### Dataset content:
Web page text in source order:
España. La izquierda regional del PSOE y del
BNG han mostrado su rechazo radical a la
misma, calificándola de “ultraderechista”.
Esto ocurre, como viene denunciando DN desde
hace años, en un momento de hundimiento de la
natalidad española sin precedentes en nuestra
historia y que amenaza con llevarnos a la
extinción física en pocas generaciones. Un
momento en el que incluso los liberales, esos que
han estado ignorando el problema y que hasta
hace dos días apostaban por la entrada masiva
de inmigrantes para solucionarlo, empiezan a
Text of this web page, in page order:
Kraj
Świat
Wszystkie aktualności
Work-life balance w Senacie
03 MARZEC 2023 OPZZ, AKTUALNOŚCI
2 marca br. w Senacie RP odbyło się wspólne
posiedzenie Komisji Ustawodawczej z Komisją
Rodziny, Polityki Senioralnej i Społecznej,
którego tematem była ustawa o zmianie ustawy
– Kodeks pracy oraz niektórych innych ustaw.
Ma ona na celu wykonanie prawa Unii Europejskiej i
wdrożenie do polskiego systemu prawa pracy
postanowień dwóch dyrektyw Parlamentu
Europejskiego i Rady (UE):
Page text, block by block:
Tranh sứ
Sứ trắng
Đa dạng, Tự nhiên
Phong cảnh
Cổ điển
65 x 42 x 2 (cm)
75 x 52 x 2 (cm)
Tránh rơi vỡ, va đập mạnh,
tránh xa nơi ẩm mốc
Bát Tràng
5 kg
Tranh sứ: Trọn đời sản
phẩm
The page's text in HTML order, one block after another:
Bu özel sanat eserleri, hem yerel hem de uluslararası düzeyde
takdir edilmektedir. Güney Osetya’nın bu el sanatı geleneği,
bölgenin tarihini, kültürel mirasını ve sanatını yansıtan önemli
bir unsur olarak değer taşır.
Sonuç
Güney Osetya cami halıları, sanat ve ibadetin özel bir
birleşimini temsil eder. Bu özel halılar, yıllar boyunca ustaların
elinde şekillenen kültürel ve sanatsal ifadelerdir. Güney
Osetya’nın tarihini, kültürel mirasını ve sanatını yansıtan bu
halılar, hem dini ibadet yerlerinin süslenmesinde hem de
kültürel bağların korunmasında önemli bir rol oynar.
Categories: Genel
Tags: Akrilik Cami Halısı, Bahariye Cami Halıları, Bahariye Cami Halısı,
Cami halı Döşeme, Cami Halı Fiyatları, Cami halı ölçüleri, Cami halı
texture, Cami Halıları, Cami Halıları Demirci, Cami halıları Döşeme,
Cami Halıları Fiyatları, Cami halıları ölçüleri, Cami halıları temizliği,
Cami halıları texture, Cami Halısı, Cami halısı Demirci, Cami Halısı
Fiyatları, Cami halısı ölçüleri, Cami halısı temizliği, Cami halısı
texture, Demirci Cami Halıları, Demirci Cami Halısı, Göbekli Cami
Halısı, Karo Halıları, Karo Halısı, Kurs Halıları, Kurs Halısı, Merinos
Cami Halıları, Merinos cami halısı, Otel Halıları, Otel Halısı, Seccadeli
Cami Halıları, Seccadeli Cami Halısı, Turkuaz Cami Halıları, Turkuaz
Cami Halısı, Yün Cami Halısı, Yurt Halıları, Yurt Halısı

### Your objective:
Copy exactly the line containing "wdrożenie do polskiego systemu prawa pracy" and every line after it, ending with the last line of the records above.

### Answer section:
wdrożenie do polskiego systemu prawa pracy
postanowień dwóch dyrektyw Parlamentu
Europejskiego i Rady (UE):
Page text, block by block:
Tranh sứ
Sứ trắng
Đa dạng, Tự nhiên
Phong cảnh
Cổ điển
65 x 42 x 2 (cm)
75 x 52 x 2 (cm)
Tránh rơi vỡ, va đập mạnh,
tránh xa nơi ẩm mốc
Bát Tràng
5 kg
Tranh sứ: Trọn đời sản
phẩm
The page's text in HTML order, one block after another:
Bu özel sanat eserleri, hem yerel hem de uluslararası düzeyde
takdir edilmektedir. Güney Osetya’nın bu el sanatı geleneği,
bölgenin tarihini, kültürel mirasını ve sanatını yansıtan önemli
bir unsur olarak değer taşır.
Sonuç
Güney Osetya cami halıları, sanat ve ibadetin özel bir
birleşimini temsil eder. Bu özel halılar, yıllar boyunca ustaların
elinde şekillenen kültürel ve sanatsal ifadelerdir. Güney
Osetya’nın tarihini, kültürel mirasını ve sanatını yansıtan bu
halılar, hem dini ibadet yerlerinin süslenmesinde hem de
kültürel bağların korunmasında önemli bir rol oynar.
Categories: Genel
Tags: Akrilik Cami Halısı, Bahariye Cami Halıları, Bahariye Cami Halısı,
Cami halı Döşeme, Cami Halı Fiyatları, Cami halı ölçüleri, Cami halı
texture, Cami Halıları, Cami Halıları Demirci, Cami halıları Döşeme,
Cami Halıları Fiyatları, Cami halıları ölçüleri, Cami halıları temizliği,
Cami halıları texture, Cami Halısı, Cami halısı Demirci, Cami Halısı
Fiyatları, Cami halısı ölçüleri, Cami halısı temizliği, Cami halısı
texture, Demirci Cami Halıları, Demirci Cami Halısı, Göbekli Cami
Halısı, Karo Halıları, Karo Halısı, Kurs Halıları, Kurs Halısı, Merinos
Cami Halıları, Merinos cami halısı, Otel Halıları, Otel Halısı, Seccadeli
Cami Halıları, Seccadeli Cami Halısı, Turkuaz Cami Halıları, Turkuaz
Cami Halısı, Yün Cami Halısı, Yurt Halıları, Yurt Halısı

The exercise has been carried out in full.